Nur wenige Bergedorfer hatten 1918 diese Medaille erhalten: der Führer der örtlichen Kolonne des Roten Kreuzes, A. Morgenbesser, die Leiterin der Luisenschule, Erna Martens, und der in Bergedorf wohnhafte Pastor Ditlevsen von der deutschen Seemannsmission, dazu aus Sande der dortige Zugführer der Kolonne des Roten Kreuzes sowie die Witwe des Amts- und Gemeindevorstehers Gustav Maik und die Kochschwester Marta Ohl (BZ vom 15. und 19. Februar, 20. März, 3. September und 2. Oktober).

Andere Orden wurden sehr viel häufiger vergeben: das Eiserne Kreuz (1. und 2. Klasse), das es nicht nur für Soldaten, sondern auch für Zivilisten gab. Das Ende 1916 gestiftete Verdienstkreuz für Kriegshilfe (BZ vom 7. Dezember 1916) erhielten 1917 alle Direktoren der Pulverfabrik Düneberg und der Dynamitwerke Krümmel sowie einige langjährige Arbeiter dort, insgesamt über dreißig Personen (BZ vom 1. Oktober 1917). 1918 gingen zwanzig Exemplare dieses Verdienstkreuzes allein in die Stadt Bergedorf, u.a. an den Schriftleiter Wilhelm Bauer der Bergedorfer Zeitung, den Bankdirektor Ludwig E. Bausewein und (natürlich) an Erna Martens, aber auch an weniger prominente Personen wie die Telegraphengehilfin Bertram oder den Gerichtsschreiber Hoppe. Weitere zehn gingen nach Sande, u.a. an sechs Werkmeister bzw. Arbeiter der Munitionsfabrik Weiffenbach in Sande (BZ vom 22. März, 13. Juni, 17. August, 6. und 27. September).

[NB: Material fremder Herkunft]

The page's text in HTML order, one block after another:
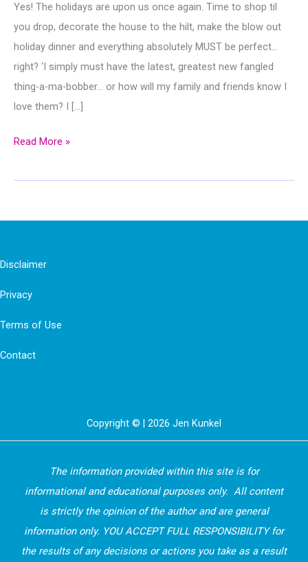
Yes! The holidays are upon us once again. Time to shop til
you drop, decorate the house to the hilt, make the blow out
holiday dinner and everything absolutely MUST be perfect…
right? ‘I simply must have the latest, greatest new fangled
thing-a-ma-bobber… or how will my family and friends know I
love them? I […]
Cranberries,
Whip
Potato
8
To
Stop
Stress
Read More »
Disclaimer
Privacy
Terms of Use
Contact
Copyright © | 2026 Jen Kunkel
The information provided within this site is for
informational and educational purposes only. All content
is strictly the opinion of the author and are general
information only. YOU ACCEPT FULL RESPONSIBILITY for
the results of any decisions or actions you take as a result
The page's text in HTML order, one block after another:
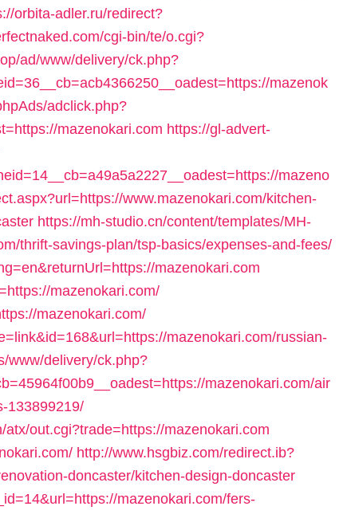
orbita-adler.ru/redirect?
cgi-bin/te/o.cgi?
ad/www/delivery/ck.php?
mazenok
adclick.php?
mazenokari.com https://gl-advert-
mazeno
www.mazenokari.com/kitchen-
https://mh-studio.cn/content/templates/MH-
thrift-savings-plan/tsp-basics/expenses-and-fees/
mazenokari.com
mazenokari.com/
mazenokari.com/
mazenokari.com/russian-
www/delivery/ck.php?
mazenokari.com/air
133899219/
out.cgi?trade=https://mazenokari.com
http://www.hsgbiz.com/redirect.ib?
doncaster/kitchen-design-doncaster
mazenokari.com/fers-

Warum wurde Berndt nicht schon früher für seinen unermüdlichen Einsatz geehrt? Vielleicht hatte er sich das falsche Tätigkeitsfeld gesucht: in den Augen der Regierenden war es verdienstvoller, für die Finanzierung des Kriegs, die Unterstützung der heldenhaften Kämpfer, zu werben als Geld zu sammeln für deutsche Kriegsgefangene, unter denen womöglich Feiglinge oder gar Deserteure waren (siehe hierzu den Aufsatz von Annette Becker im von Jochen Oltmer herausgegebenen Sammelband über Kriegsgefangene im Europa des Ersten Weltkriegs).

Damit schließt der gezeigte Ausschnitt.